Single by Doris Day
- B-side: "Put 'Em in a Box, Tie 'Em With a Ribbon"
- Released: 1947
- Genre: Traditional pop
- Label: Columbia
- Composer: Jule Styne
- Lyricist: Sammy Cahn

= It's Magic =

"It's Magic" is a popular song written by Jule Styne, with lyrics by Sammy Cahn, published in 1947. They wrote the song for Doris Day in her Warner Brothers film debut, Romance on the High Seas (retitled It's Magic in the United Kingdom, after the song). In the autumn of 1948 Vic Damone, Tony Martin, Dick Haymes, Gordon MacRae and Sarah Vaughan all charted on Billboard magazine charts with versions of the song, but none as successfully as Day's recording. "It's Magic" received an Academy Award nomination for Best Song, but in March 1949 lost to "Buttons and Bows" by Jay Livingston and Ray Evans.

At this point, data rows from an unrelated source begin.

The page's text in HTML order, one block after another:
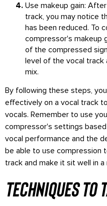
Use makeup gain:
track, you may notice
has been reduced. To
compressor's makeup
of the compressed
level of the vocal track
mix.
By following these steps,
effectively on a vocal track
vocals. Remember to use
compressor's settings
vocal performance and the
be able to use compression
track and make it sit well in a
techniques to
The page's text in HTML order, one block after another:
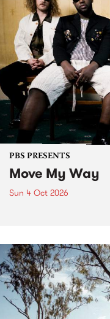
PBS PRESENTS
Move My Way
Sun 4 Oct 2026
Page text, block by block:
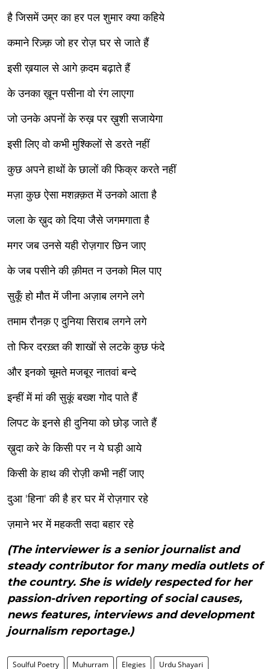
है जिसमें उम्र का हर पल शुमार क्या कहिये
कमाने रिज़्क़ जो हर रोज़ घर से जाते हैं
इसी ख़याल से आगे क़दम बढ़ाते हैं
के उनका ख़ून पसीना वो रंग लाएगा
जो उनके अपनों के रुख़ पर ख़ुशी सजायेगा
इसी लिए वो कभी मुश्किलों से डरते नहीं
कुछ अपने हाथों के छालों की फिक्र करते नहीं
मज़ा कुछ ऐसा मशक़्क़त में उनको आता है
जला के ख़ुद को दिया जैसे जगमगाता है
मगर जब उनसे यही रोज़गार छिन जाए
के जब पसीने की क़ीमत न उनको मिल पाए
सुकूँ हो मौत में जीना अज़ाब लगने लगे
तमाम रौनक़ ए दुनिया सिराब लगने लगे
तो फिर दरख़्त की शाखों से लटके कुछ फंदे
और इनको चूमते मजबूर नातवां बन्दे
इन्हीं में मां की सुकूं बख्श गोद पाते हैं
लिपट के इनसे ही दुनिया को छोड़ जाते हैं
ख़ुदा करे के किसी पर न ये घड़ी आये
किसी के हाथ की रोज़ी कभी नहीं जाए
दुआ 'हिना' की है हर घर में रोज़गार रहे
ज़माने भर में महकती सदा बहार रहे
(The interviewer is a senior journalist and
steady contributor for many media outlets of
the country. She is widely respected for her
passion-driven reporting of social causes,
news features, interviews and development
journalism reportage.)
Soulful Poetry Muhurram Elegies Urdu Shayari
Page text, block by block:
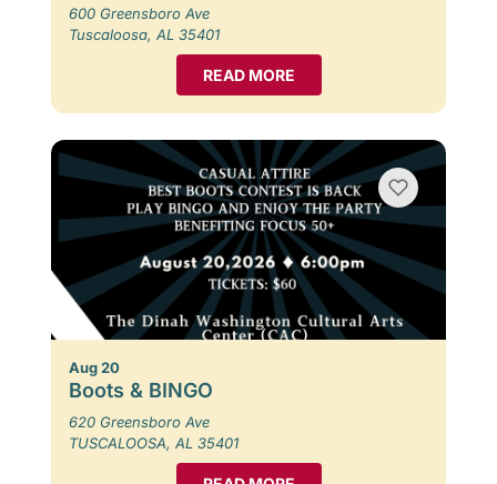
600 Greensboro Ave
Tuscaloosa, AL 35401
READ MORE
Aug 20
Boots & BINGO
620 Greensboro Ave
TUSCALOOSA, AL 35401
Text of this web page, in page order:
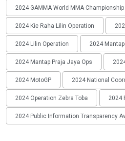
2024 GAMMA World MMA Championship
2024 Kie Raha Lilin Operation
2024 Lilin Operation 2024
2024 Mantap Praja Jaya Ops
2024 MotoGP 2024 National
2024 Operation Zebra Toba 2024
2024 Public Information Transparency
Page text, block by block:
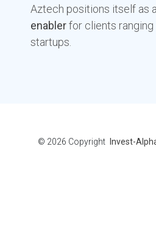
Aztech positions itself as
enablerfor clients ranging
startups.
© 2026 Copyright Invest-

In 1952, Day made the song the theme of her Hollywood radio series, The Doris Day Show.

==Recordings==
- The Doris Day recording was released by Columbia Records as catalog number 38188. In September 1948 the single peaked at no. 2 on Billboard's Retail Record Sales chart during a 21-week run.
- The Tony Martin recording was released by RCA Victor Records as catalog number 20-2862. The recording spent 13 weeks on the Billboard chart, peaking at position no. 11.
- The Dick Haymes recording was released by Decca Records as catalog number 23826. The recording spent 18 weeks on the Billboard chart, peaking at position no. 9.
- The Gordon MacRae recording was released by Capitol Records as catalog number 15072. The recording spent 17 weeks on the Billboard chart, peaking at position no. 9.
- The Sarah Vaughan recording was released by Musicraft Records as catalog number 557. The recording spent two weeks on the Billboard chart, peaking at position no. 29. It appeared on the EP The Divine Sarah Sings (1954).
- In 1949, the song was featured on a selection of songs from the film It's Magic (the UK title for Romance on the High Seas) recorded by Peter Yorke and his Concert Orchestra, with vocals by Steve Conway, and issued by Columbia. The same year, a version of the song by Geraldo and his Orchestra, with vocals by Denny Vaughan, was released by Parlophone.
- Beverly Kenney recorded the song in 1958 for her album Beverly Kenney Sings for Playboys.
- Dinah Washington recorded the song in 1959 for her album What a Diff'rence a Day Makes!.
- Keely Smith recorded it in 1959 for her Capitol album, Swingin' Pretty, arranged and conducted by Nelson Riddle.
- Shirley Bassey recorded the song in 1963 for her EP In Other Words....
- In 2010, Australian singer Melinda Schneider recorded the song for her Doris Day tribute album Melinda Does Doris.
- Barbara Lewis recorded the song in 1965, and it was included in her album of the same name.
- In 1962, The Platters, with Sonny Turner singing lead, released it as a single. It reached 95 on the Billboard chart. It was also featured on their 1961 album Song for the Lonely.
- Eddi Reader recorded the song for her 2009 album Love Is the Way.
- It is the title cut to the 2013 album It's Magic - The songs of Sammy Cahn recorded by Steve Tyrell, featuring a saxophone solo by David Mann.
- To celebrate the one hundredth birthday of Sammy Cahn, a 2013 album was released featuring an ensemble of vocalists and jazz combo for the CD, It's Magic.
- Frank Sinatra has at least one well-known version of the song recorded.
- Eric Dolphy recorded an instrumental version of the song in December 1960, for his album Far Cry which was released in 1962.

==Other film versions==
- As it was part of the Warner studio music catalog, Bugs Bunny parodied the song in the 1951 Looney Tunes cartoon Rabbit Every Monday, with several verses beginning with "Carrots are divine...You get a dozen for a dime. It's magic." In his 1953 Warner Brothers cartoon Robot Rabbit, Bugs reprised this parody with a shorter version. In a later short, 1963's Transylvania 6-5000, Bugs hums/sings the melody, inserting magic words that he acquired from a book and unknowingly causing troublesome transformations in the short's antagonist, Count Bloodcount.
- The 1967 motion picture The Cool Ones featured Mrs. Miller doing a rock-flavored version of the song.